# Kind Honest Opinion Needed



## maelae (Jan 1, 2022)

I have a GSD that is almost 8 y/o. He was diagnosed with idiopathic canine epilepsy at the age of 3. His behavior issues began well before that though. We have invested a lot of time, money and effort into training him and taking care of him medically. 

He has been an anxious pup since day 1. That anxiousness manifested to fear aggression. That manifested to him nipping and biting people (myself included). Add the seizure disorder and we have a perfect storm. Medication only slightly keeps the seizures away. He still has 1-2 a month with meds. we have tried all of the meds and the only cocktail that gives any relief is the current one - phenobarbital and gabapentin. 

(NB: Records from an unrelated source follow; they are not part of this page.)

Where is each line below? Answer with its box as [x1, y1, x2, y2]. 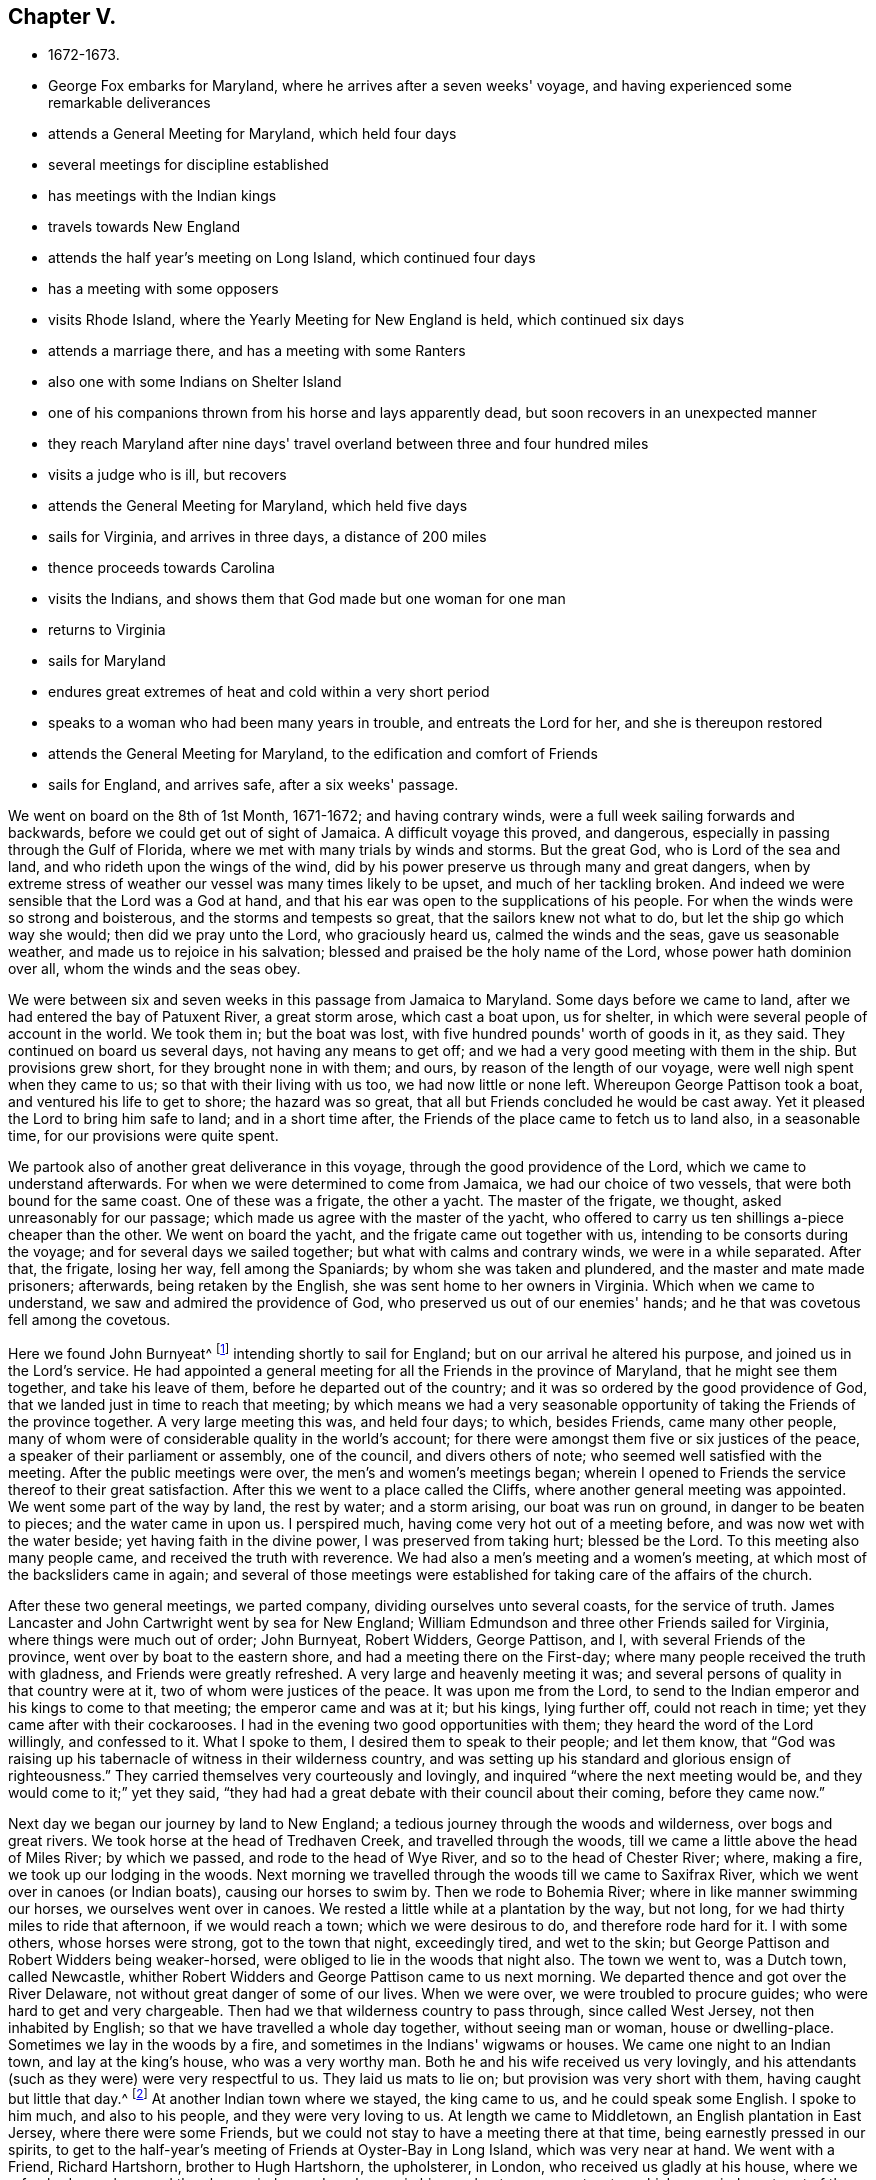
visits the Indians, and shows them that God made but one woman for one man [48, 590, 566, 608]
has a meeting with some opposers [48, 280, 279, 298]
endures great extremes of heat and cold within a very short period [48, 683, 490, 701]
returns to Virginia [48, 621, 166, 639]
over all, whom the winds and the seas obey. [8, 960, 301, 978]
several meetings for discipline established [48, 156, 329, 174]
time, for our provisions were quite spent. [8, 1127, 279, 1145]
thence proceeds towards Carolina [48, 559, 275, 577]
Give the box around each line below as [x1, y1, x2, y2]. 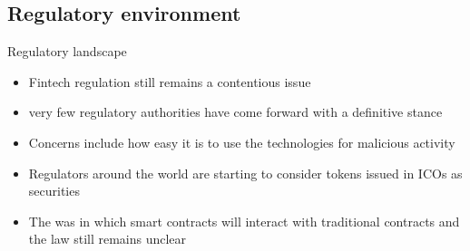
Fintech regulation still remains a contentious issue [28, 72, 311, 91]
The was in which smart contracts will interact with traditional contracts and [28, 211, 460, 230]
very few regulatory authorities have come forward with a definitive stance [28, 102, 443, 121]
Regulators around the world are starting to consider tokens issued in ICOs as [28, 163, 463, 182]
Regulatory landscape [7, 42, 127, 61]
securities [28, 181, 80, 200]
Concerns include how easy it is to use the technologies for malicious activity [28, 132, 455, 151]
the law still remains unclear [28, 229, 187, 248]
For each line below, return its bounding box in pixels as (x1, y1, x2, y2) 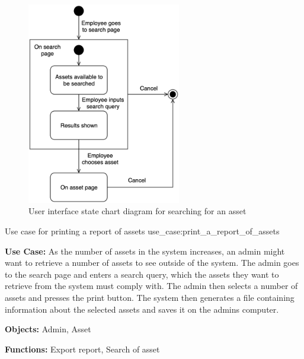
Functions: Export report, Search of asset (5, 342, 160, 355)
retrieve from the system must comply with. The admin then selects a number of (5, 279, 298, 292)
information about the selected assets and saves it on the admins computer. (5, 303, 279, 315)
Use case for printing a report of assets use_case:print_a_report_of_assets (5, 225, 280, 237)
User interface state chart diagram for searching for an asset (28, 205, 247, 217)
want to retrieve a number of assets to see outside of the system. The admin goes (5, 256, 299, 269)
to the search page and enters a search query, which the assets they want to (5, 268, 279, 280)
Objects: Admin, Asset (5, 323, 91, 335)
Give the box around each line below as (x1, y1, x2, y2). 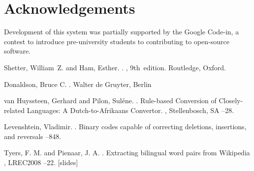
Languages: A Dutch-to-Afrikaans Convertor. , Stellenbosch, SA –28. (27, 105, 234, 115)
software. (4, 46, 31, 56)
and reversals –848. (4, 131, 62, 141)
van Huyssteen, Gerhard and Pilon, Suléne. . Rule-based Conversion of (4, 95, 217, 106)
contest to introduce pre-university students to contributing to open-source (4, 36, 229, 46)
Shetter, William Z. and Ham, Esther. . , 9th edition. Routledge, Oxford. (4, 62, 226, 72)
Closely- (219, 95, 243, 106)
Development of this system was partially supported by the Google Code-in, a (4, 27, 239, 37)
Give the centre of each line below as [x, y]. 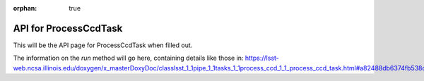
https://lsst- [262, 58]
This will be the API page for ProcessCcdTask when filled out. [103, 45]
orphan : [25, 8]
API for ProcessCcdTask [68, 28]
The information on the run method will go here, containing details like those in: [128, 58]
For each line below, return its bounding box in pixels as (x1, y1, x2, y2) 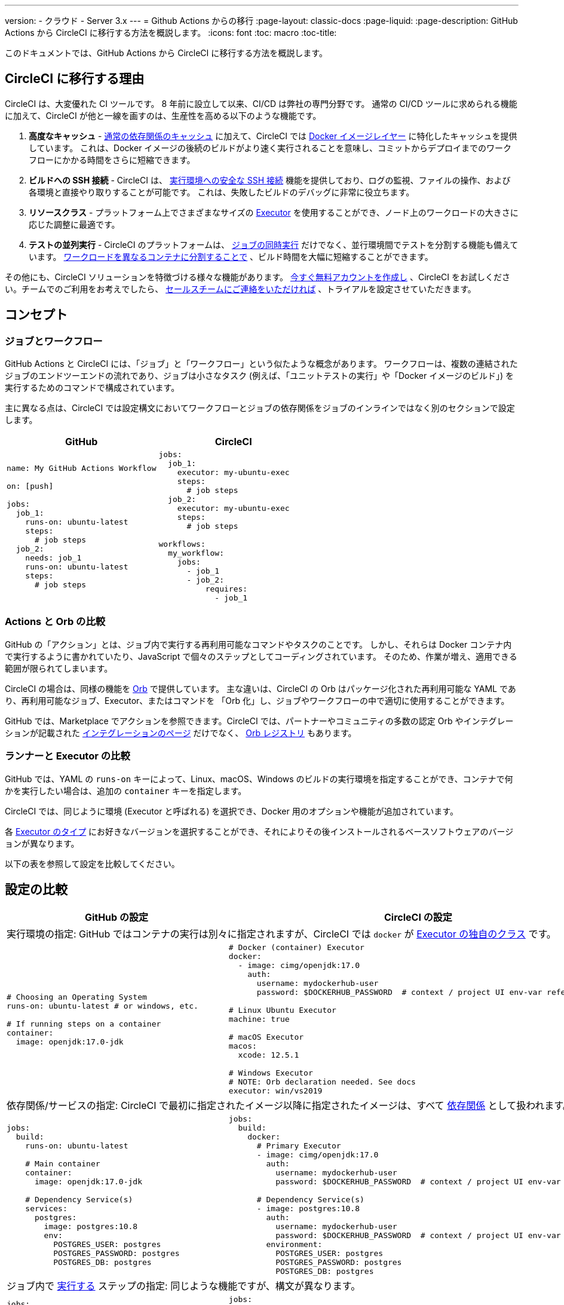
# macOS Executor (228, 1033, 304, 1042)
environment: (266, 1240, 323, 1249)
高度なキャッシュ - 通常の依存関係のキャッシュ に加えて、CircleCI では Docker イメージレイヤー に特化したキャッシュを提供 (29, 130, 517, 141)
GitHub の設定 (84, 911, 148, 924)
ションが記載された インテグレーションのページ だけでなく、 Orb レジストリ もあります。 (5, 727, 357, 738)
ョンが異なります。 (5, 838, 79, 848)
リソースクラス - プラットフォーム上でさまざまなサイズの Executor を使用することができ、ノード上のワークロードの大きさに (29, 207, 519, 217)
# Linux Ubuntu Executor (228, 1006, 336, 1015)
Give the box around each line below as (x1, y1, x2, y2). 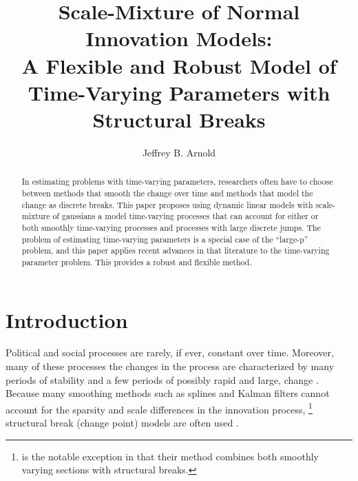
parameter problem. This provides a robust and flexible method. (21, 256, 252, 267)
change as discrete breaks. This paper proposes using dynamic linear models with (21, 198, 313, 210)
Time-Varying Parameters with (28, 78, 330, 106)
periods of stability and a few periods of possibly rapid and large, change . (6, 372, 319, 387)
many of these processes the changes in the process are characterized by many (6, 359, 335, 373)
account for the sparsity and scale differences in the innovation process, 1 (6, 400, 313, 416)
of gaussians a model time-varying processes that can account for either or (52, 210, 319, 222)
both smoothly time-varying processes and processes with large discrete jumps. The (21, 221, 321, 233)
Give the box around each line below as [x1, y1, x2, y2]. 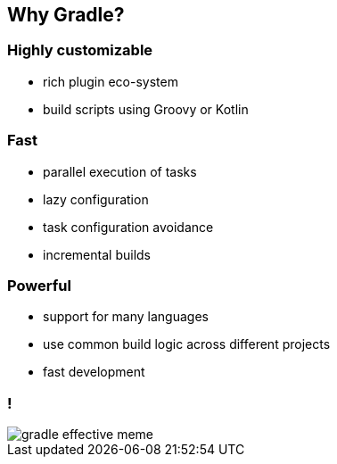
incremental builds [43, 246, 151, 262]
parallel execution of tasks [43, 163, 197, 179]
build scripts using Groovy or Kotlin [43, 101, 249, 117]
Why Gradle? [7, 4, 125, 26]
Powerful [7, 276, 71, 294]
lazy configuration [43, 191, 149, 207]
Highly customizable [7, 41, 153, 60]
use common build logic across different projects [43, 336, 331, 352]
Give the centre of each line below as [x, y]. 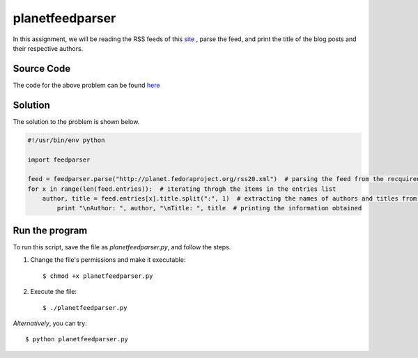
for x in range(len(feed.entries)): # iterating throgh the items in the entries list [182, 189]
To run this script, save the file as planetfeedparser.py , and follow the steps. [122, 247]
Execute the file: [53, 292]
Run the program [50, 230]
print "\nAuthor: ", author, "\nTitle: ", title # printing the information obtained [209, 208]
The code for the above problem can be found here [86, 85]
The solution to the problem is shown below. [76, 121]
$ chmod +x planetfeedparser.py [98, 276]

We sought out a dog trainer to help us with the fear aggression which helped for a while as we have been committed to implementing the training into our everyday lives. 

BUT, recently, his seizures have become worse, he is becoming aggressive with the worsening seizures and going after people without provocation. He has also become disinterested in his favorite things like going for long walks in the nature preserve. He does his business and then immediately wants to turn back and go home. I have also noticed him having issues going up and down stairs. Like it’s hard for him now. 

He is a good dog. He doesn’t always act crazy. However, his crazy behavior is unpredictable and I fear for my safety and those around me. Additional medication doesn’t seem to help the seizure disorder or his aggressiveness. 

As much as it hurts to say, I think it may be time to let him go and cross the rainbow bridge. Advice on how to speak to the vet would be appreciated. 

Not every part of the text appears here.